If one root of a(x^2)+bx+c=0 is the square of the other,then which of the following is true-options below?

Let the roots be p and p^2.

p + p^2 = -b/a

(p) (p^2) = c/a, or, p^3 = c/a

Now, 1 - p^3 = (1-p) (1+p+p^2)

Or, 1 - (c/a) = (1-p) (1 - (b/a)).

Or, (a-c)/a = (1-p) (a-b)/a

Or, (a-c) = (1-p) (a-b)

Or, (a-c) / (a-b) = (1-p)

p = 1 - (1-p) = 1 - [(a-c) / (a-b)]

= ((a-b) - (a-c)) / (a-b)

= (c-b) / (a-b).... equation (1)

Since p is a root of the given equation, it will satisfy it. So,

ap^2 + bp + c = 0

Or, a (a-b)^2 p^2 + b (a-b)^2 p + c (a-b)^2 = 0

Or, a (c-b)^2 + b (c-b) (a-b) + c (a-b)^2 = 0 [by substituting the value of p using equation (1)]

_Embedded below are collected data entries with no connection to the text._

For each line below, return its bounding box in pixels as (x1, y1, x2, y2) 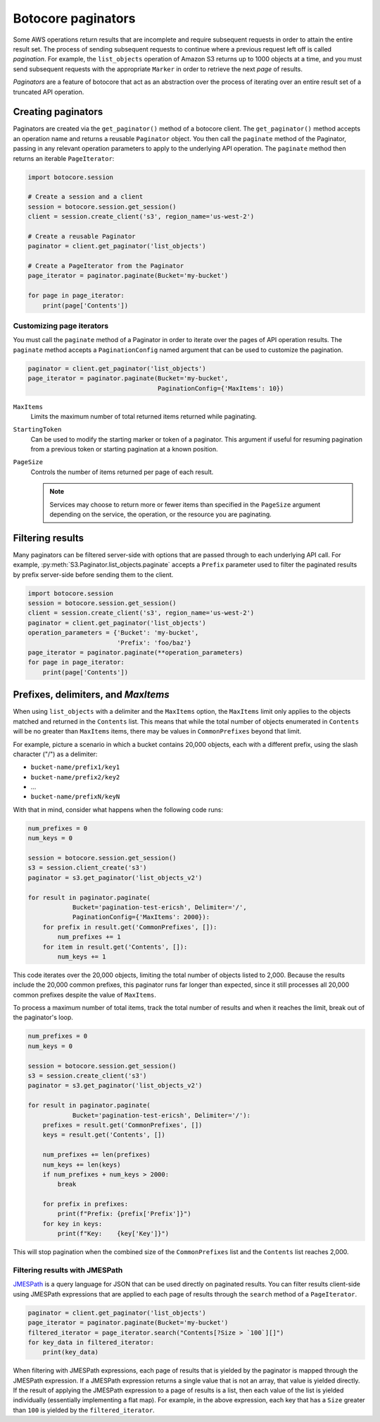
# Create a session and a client (27, 193, 144, 201)
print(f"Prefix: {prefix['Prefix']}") (57, 1210, 191, 1218)
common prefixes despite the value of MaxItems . (13, 990, 156, 999)
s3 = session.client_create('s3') (27, 864, 147, 872)
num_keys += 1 (57, 952, 106, 961)
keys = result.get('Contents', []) (42, 1131, 165, 1139)
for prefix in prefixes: (42, 1200, 129, 1208)
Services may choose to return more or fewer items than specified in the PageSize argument (49, 500, 321, 509)
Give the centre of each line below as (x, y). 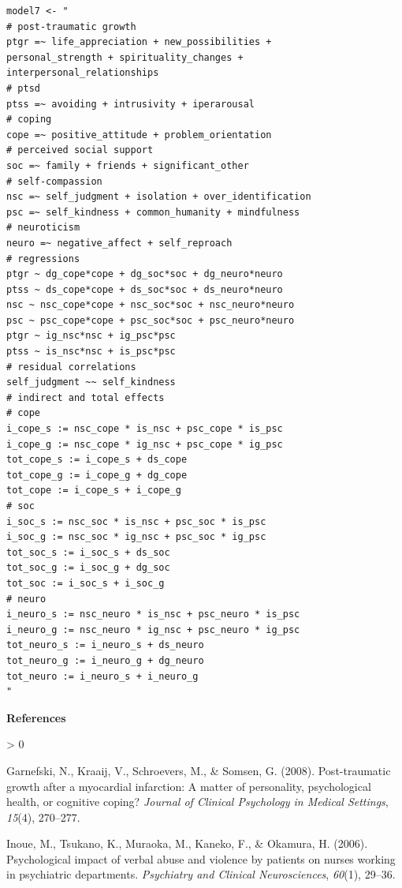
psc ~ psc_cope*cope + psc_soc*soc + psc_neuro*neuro (151, 320)
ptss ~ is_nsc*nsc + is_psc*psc (91, 352)
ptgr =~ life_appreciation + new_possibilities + (139, 42)
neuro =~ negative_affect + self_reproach (119, 243)
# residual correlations (71, 367)
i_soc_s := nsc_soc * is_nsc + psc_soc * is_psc (136, 521)
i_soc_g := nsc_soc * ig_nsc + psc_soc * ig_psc (136, 537)
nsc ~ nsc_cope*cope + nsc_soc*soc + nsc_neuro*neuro (151, 305)
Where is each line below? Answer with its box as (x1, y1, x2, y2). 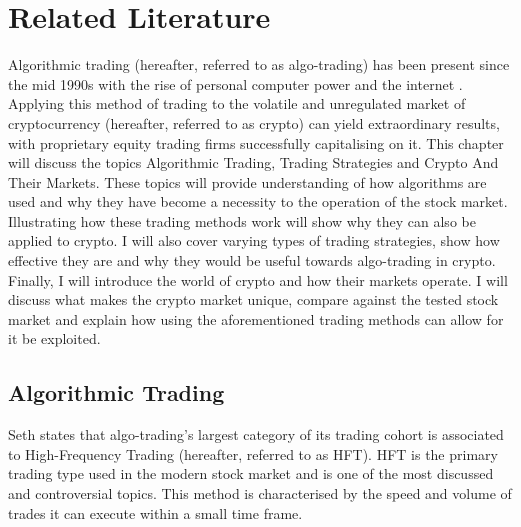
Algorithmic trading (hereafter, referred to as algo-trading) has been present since (8, 54, 510, 75)
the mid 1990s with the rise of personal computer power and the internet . (8, 73, 463, 94)
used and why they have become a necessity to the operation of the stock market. (8, 191, 508, 212)
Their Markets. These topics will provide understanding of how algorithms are (8, 171, 487, 192)
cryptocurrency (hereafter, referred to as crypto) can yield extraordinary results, (8, 112, 500, 133)
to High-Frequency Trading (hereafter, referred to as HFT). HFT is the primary (8, 443, 498, 464)
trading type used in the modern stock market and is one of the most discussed (8, 463, 494, 484)
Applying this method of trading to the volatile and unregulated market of (8, 93, 466, 114)
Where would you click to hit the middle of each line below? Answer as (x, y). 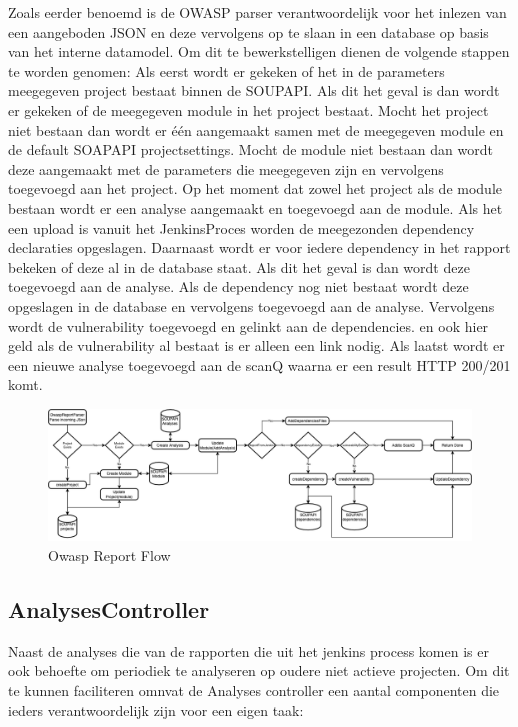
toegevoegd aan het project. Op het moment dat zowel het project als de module (255, 188)
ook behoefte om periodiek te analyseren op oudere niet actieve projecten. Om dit (259, 670)
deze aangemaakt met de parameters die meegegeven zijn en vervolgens (226, 168)
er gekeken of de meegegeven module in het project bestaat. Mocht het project (248, 109)
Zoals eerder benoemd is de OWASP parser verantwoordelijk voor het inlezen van (257, 12)
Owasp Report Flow (109, 554)
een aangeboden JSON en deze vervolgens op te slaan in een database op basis (248, 31)
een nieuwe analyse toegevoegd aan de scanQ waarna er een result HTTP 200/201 (259, 364)
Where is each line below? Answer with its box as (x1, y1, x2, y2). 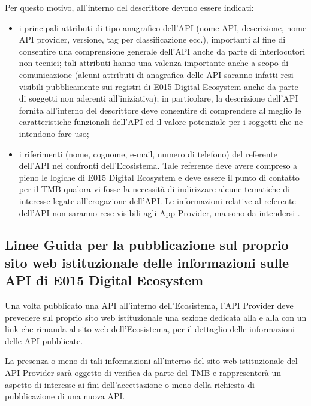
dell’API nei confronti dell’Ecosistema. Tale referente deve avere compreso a (19, 159, 298, 172)
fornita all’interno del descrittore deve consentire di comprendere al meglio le (19, 103, 301, 116)
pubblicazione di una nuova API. (5, 390, 125, 402)
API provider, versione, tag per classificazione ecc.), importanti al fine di (19, 33, 286, 46)
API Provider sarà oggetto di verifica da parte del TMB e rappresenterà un (5, 366, 282, 379)
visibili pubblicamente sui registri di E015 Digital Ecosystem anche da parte (19, 80, 298, 92)
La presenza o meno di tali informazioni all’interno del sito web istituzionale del (5, 354, 298, 367)
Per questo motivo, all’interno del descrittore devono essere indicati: (5, 1, 254, 13)
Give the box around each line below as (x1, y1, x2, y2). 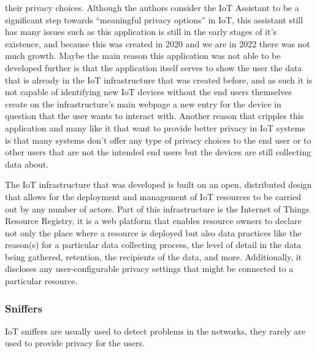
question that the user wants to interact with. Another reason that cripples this (5, 109, 304, 122)
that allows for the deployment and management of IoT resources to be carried (5, 190, 301, 203)
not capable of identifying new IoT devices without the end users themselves (5, 85, 292, 98)
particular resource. (5, 274, 78, 287)
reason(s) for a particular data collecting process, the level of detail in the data (5, 238, 302, 251)
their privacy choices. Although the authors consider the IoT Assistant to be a (5, 1, 299, 14)
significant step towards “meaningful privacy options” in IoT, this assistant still (5, 13, 304, 26)
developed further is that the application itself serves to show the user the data (5, 61, 302, 74)

Or, a (c^2 - 2bc + b^2) + b (ca - ab - bc + b^2) + c (a^2 - 2ab + b^2) = 0

Or, ac^2 - 2abc + ab^2 + abc - ab^2 - cb^2 + b^3 + ca^2 - 2abc + cb^2 = 0

Or, ac^2 + b^3 + ca^2 = 3abc

Hence, option C is correct.

Let "λ" be a root of the quadratic.

The quadratic we are looking for is:

(x - λ)(x - λ²) = 0

x² - λ²x - λx + λ³ = 0

x² + (-λ² - λ)x + λ³ = 0

a = 1

b = -λ² - λ

c = λ³

3abc = 3(1)(-λ² - λ)(λ³)

3abc = -3λ⁵ - 3λ⁴

That means the left side has to be of a power 5. The only answer that does this is D).

EDIT: Nope, I was wrong. It is in fact option C).